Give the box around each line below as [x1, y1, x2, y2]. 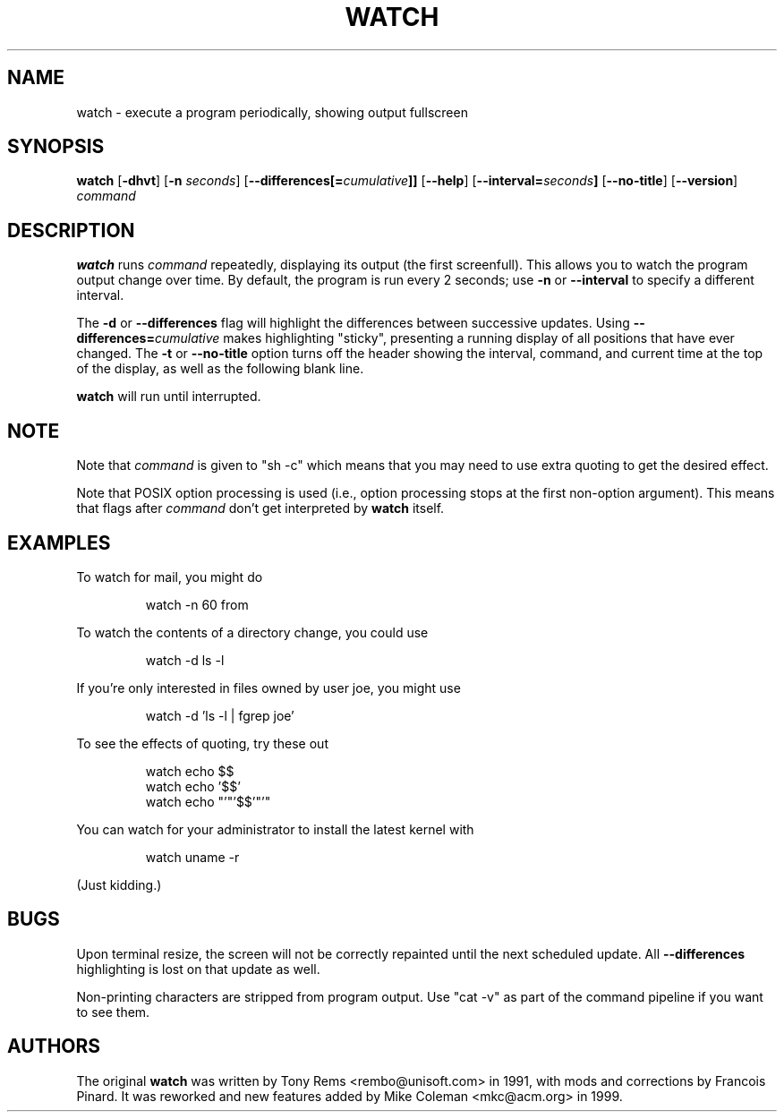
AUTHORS [7, 1035, 101, 1058]
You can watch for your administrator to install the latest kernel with [76, 821, 474, 837]
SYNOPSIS [7, 135, 105, 158]
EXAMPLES [7, 531, 111, 554]
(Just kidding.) [76, 876, 162, 893]
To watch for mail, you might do [76, 568, 263, 585]
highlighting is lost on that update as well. [76, 961, 320, 977]
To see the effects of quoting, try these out [76, 735, 328, 751]
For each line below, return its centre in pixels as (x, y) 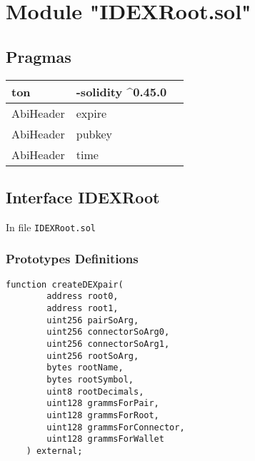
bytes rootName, (85, 368)
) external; (54, 451)
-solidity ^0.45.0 (121, 91)
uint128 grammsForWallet (105, 439)
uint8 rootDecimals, (95, 391)
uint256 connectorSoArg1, (108, 344)
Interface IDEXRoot (83, 197)
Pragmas (39, 56)
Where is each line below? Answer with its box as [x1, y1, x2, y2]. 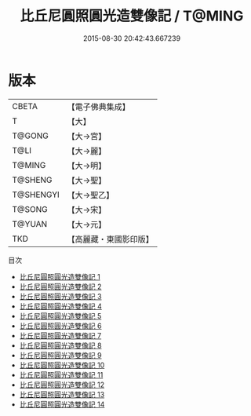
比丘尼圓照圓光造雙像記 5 [19, 311, 102, 320]
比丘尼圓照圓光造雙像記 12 [19, 380, 104, 389]
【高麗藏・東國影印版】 [67, 233, 155, 244]
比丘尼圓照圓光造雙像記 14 [19, 400, 105, 409]
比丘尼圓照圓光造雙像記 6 [19, 321, 102, 330]
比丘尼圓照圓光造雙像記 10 [19, 360, 105, 370]
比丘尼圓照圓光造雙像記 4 [19, 301, 102, 311]
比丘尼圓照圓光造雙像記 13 [19, 389, 105, 399]
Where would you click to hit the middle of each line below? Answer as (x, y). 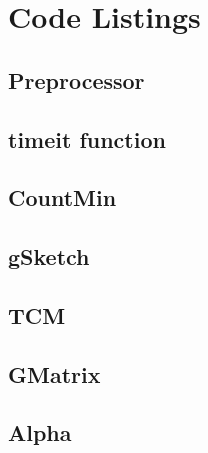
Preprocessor (76, 79)
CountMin (62, 197)
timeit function (87, 138)
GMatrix (54, 373)
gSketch (49, 256)
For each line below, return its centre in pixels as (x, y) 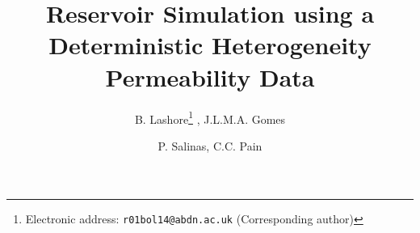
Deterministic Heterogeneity (210, 45)
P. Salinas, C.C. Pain (210, 145)
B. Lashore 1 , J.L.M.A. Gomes (210, 117)
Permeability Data (210, 76)
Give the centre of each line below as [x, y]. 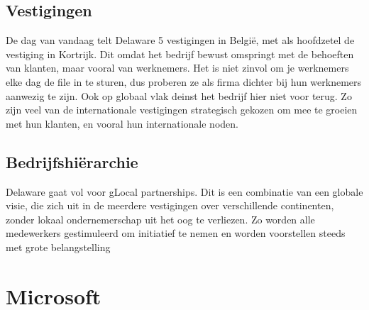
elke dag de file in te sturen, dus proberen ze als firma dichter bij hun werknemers [184, 81]
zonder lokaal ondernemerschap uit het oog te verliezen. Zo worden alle [160, 219]
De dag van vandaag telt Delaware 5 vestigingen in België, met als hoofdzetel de [180, 40]
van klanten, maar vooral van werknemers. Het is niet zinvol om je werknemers [177, 68]
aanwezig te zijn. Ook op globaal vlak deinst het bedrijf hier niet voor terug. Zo [179, 95]
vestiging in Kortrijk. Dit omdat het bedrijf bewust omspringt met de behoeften [180, 54]
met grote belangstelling [58, 247]
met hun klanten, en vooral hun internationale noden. [122, 123]
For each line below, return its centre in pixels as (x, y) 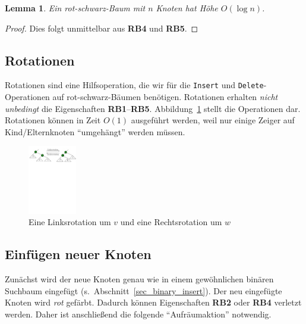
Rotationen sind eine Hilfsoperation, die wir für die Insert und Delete (134, 85)
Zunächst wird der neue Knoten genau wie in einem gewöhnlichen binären (139, 279)
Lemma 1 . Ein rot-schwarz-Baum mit (75, 8)
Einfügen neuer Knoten (78, 254)
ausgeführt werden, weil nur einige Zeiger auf (213, 120)
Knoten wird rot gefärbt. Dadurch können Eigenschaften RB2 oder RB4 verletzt (153, 302)
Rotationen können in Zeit (53, 120)
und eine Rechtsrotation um (171, 222)
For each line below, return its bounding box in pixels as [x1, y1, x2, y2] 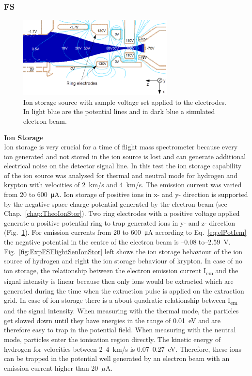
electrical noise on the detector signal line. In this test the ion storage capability [4, 161, 242, 171]
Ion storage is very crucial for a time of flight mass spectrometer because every [4, 142, 238, 152]
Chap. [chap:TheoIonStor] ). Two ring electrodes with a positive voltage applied [4, 208, 240, 218]
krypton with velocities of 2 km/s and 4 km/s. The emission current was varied [4, 180, 242, 190]
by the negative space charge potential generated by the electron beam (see [4, 198, 227, 209]
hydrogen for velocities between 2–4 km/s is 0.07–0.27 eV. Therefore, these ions [4, 343, 242, 354]
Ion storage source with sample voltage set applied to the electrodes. [23, 97, 226, 107]
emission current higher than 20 [4, 362, 98, 373]

→ **WHAT TO WORK ON**
Each line of the entries above that includes the string "storage" should be copied out.

→ **WRITTEN REPLY**
electrical noise on the detector signal line. In this test the ion storage capability [4, 161, 242, 171]
Ion storage is very crucial for a time of flight mass spectrometer because every [4, 142, 238, 152]
Ion storage source with sample voltage set applied to the electrodes. [23, 97, 226, 107]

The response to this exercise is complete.